Стоявшие поодаль янычар махнул пестрым значком на пике, подавая сигнал артиллеристам, и почти сразу же выстрелила одна из больших пушек, за нею принялись палить все остальные. Позиции османских батарей затянуло густым дымом, а в стены цитадели полетели, вращаясь в воздухе тяжелые ядра. Как гигантские молоты били они в кладку старинных стен, заставляя их содрогаться от ударов. Каждое ядро, прежде чем разбиться само, оставляло в стене изрядную выбоину и казалось еще немного и укрепления Азова рухнут, как некогда это случилось с Иерихоном, не выдержавших звука труб Господних.
Наконец, после особенно удачного попадания по стене поползла трещина. Турецкий главнокомандующий и его приближенные даже затаили дыхание, ожидая, что воля Аллаха и всемогущего падишаха свершаться на их глазах, но цитадель устояла.
— Это ничего, — поспешил успокоить сераскира Якуб-ага, — еще несколько попаданий и мы добьемся своего!
— Поторопитесь! — грозно нахмурил брови паша, намереваясь отдать команду янычарам готовиться к штурму.
Но в этот момент земля под его ногами покачнулась, и турецкий военачальник непременно свалился со своего кресла, если бы не подскочившие слуги, ухитрившиеся подхватить его под руки.
— Ай, Аллах! — жалобно простонал в это время командир топчи, наблюдая, как рушатся позиции его подчиненных.
Инженер Безе оказался мастером своего дела. Справедливо рассудив, что для полного уничтожения турецкой насыпи огненного зелья у него недостаточно, он сумел найти слабое место во вражеском сооружении и рассчитать необходимый заряд. Получившийся в результате подрыва камуфлет [5], не смог разрушить насыпь, но сумел сдвинуть её таким образом, что османские пушки вместе с расчетами и припасами рухнули вниз и покатились прямо к укреплениям гяуров.
Но на этом беды Ибрагима-паши не закончились, поскольку ворота проклятого Азака широко распахнулись, и из них выплеснулась наружу ревущая от ярости волна казаков и набросилась на ошеломленных и деморализованных турок.
Размахивая саблями, бердышами и копьями они в мгновение ока преодолели разделявшее их с османами расстояние и накинулись на них, как коршун налетает на курицу.
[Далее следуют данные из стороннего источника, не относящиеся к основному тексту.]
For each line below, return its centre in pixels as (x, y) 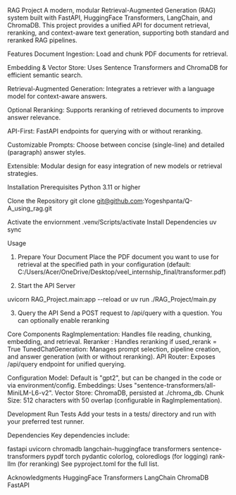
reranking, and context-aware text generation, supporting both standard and (118, 32)
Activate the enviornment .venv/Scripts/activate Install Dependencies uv (112, 222)
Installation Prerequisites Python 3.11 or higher (74, 187)
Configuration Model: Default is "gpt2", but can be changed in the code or (114, 378)
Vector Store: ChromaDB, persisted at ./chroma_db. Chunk (139, 393)
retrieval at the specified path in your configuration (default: (104, 264)
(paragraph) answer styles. (46, 152)
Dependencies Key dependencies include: (69, 435)
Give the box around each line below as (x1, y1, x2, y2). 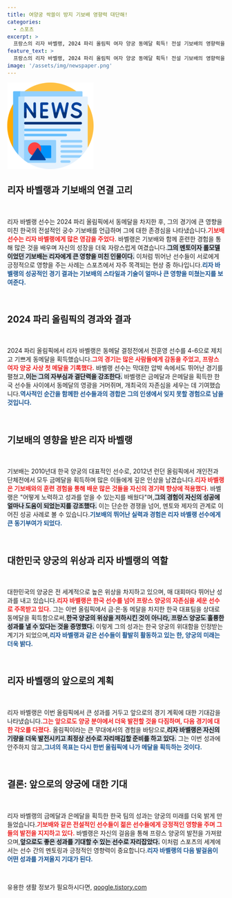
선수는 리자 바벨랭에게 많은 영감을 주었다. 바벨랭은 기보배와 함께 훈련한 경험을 (7, 235, 214, 243)
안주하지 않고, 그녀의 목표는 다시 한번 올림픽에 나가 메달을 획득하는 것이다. (7, 742, 202, 751)
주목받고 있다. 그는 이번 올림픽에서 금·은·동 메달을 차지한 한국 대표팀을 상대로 (14, 605, 220, 613)
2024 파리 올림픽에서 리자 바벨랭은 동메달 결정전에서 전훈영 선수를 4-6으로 (7, 347, 209, 355)
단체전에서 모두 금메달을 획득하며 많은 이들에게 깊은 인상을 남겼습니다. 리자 (7, 476, 206, 484)
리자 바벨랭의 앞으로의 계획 (7, 675, 114, 687)
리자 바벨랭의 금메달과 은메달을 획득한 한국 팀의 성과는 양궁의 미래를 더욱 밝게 (7, 812, 215, 820)
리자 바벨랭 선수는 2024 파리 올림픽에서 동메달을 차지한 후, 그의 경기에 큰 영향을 (7, 217, 223, 226)
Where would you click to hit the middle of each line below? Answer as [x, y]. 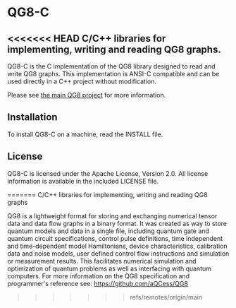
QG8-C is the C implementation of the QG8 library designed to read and [112, 66]
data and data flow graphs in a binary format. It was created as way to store [117, 223]
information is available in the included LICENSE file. [83, 181]
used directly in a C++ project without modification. [82, 81]
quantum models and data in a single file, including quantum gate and [108, 231]
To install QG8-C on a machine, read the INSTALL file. [85, 134]
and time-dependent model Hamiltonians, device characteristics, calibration [117, 246]
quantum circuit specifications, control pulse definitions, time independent [115, 238]
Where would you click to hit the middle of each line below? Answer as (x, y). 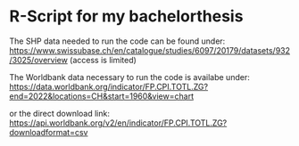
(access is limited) (103, 60)
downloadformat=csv (49, 132)
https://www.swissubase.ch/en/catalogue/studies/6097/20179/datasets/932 (150, 50)
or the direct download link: (59, 113)
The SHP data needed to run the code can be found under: (117, 41)
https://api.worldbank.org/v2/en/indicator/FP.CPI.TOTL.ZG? (118, 123)
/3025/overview (39, 60)
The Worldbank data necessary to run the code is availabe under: (129, 77)
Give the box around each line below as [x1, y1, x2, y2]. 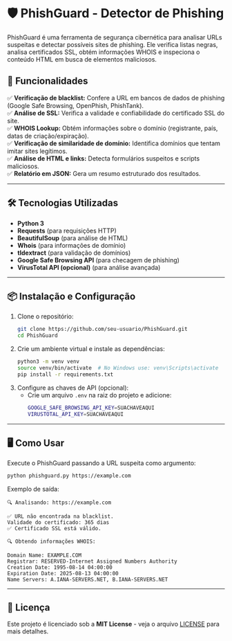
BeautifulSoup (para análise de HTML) [17, 233, 128, 242]
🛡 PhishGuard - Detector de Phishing [7, 6, 224, 21]
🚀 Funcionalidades [7, 75, 88, 87]
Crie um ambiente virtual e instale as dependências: [17, 345, 166, 353]
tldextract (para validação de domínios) [17, 249, 131, 257]
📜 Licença [7, 602, 50, 613]
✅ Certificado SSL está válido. [7, 525, 101, 532]
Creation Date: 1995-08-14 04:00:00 [7, 564, 113, 571]
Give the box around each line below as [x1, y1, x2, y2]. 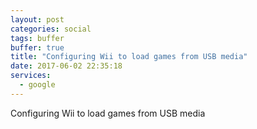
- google [19, 80, 56, 90]
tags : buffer [10, 33, 65, 43]
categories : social [10, 24, 92, 34]
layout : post [10, 14, 65, 25]
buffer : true [10, 42, 65, 53]
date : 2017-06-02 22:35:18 [10, 61, 123, 71]
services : [10, 71, 52, 81]
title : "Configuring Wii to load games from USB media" [10, 52, 248, 62]
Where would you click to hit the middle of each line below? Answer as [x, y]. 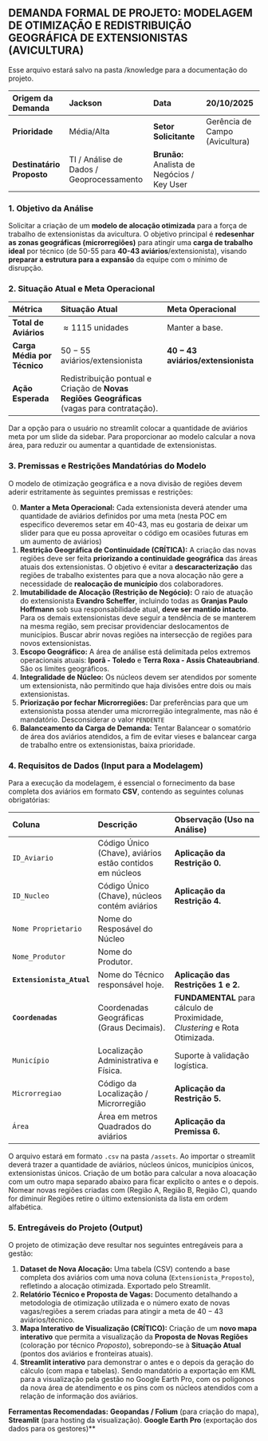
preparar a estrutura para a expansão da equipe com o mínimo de [118, 259]
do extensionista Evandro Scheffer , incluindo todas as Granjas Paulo [134, 600]
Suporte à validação [212, 1055]
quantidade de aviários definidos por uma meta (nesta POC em [123, 516]
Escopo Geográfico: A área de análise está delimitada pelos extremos [135, 651]
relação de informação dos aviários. [79, 1396]
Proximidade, [199, 1017]
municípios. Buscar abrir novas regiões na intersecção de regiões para [136, 635]
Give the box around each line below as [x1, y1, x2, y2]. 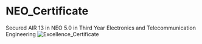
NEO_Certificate [5, 4, 89, 18]
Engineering [5, 30, 36, 37]
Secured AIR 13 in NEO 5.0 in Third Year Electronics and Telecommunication [5, 24, 196, 31]
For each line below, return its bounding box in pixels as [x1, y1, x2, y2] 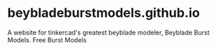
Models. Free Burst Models [7, 35, 87, 44]
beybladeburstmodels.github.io [7, 5, 200, 21]
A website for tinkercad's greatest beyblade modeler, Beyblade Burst [7, 28, 210, 37]

Та, конечно, может кричать и пытаться клюнуть своего убийцу, но разве это сможет остановить его? Быстро смяв и изрубив передовые отряды янычар, русские бросились дальше, и скоро бой закипел совсем рядом с навесом незадачливого турецкого военачальника.
— Спасайтесь, паша! — крикнул Якуб-ага, обнажая саблю, — мы их задержим!
Но Ибрагим уже и сам понял, что дело пахнет жареным, и, прикрываясь телохранителями, поспешил укрыться в лагере своего войска. Немного подумав, командир топчи последовал за ним, здраво рассудив, что на сегодня он проявил достаточно геройства.
В лазарете пред очередным вражеским приступом наступило затишье. Все кому можно было помочь, уже получили необходимое лечение, остальные один за другим отдавали Господу свои грешные души, едва успев причаститься у отца Варфоломея. Наконец, священник отложил в сторону святые дары и опоясался саблей.
— Будет воля твоя, — скорбно посмотрел он на икону Спаса Нерукотворного, — отпою всех сложивших за тебя голову по христианскому обычаю. Нынче же, мое место там!
Надев прямо поверх подрясника изрядно побитую вражескими клинками и временем кольчугу и заткнув за пояс пистоль, поп еще раз перекрестился и решительно пошагал к стенам.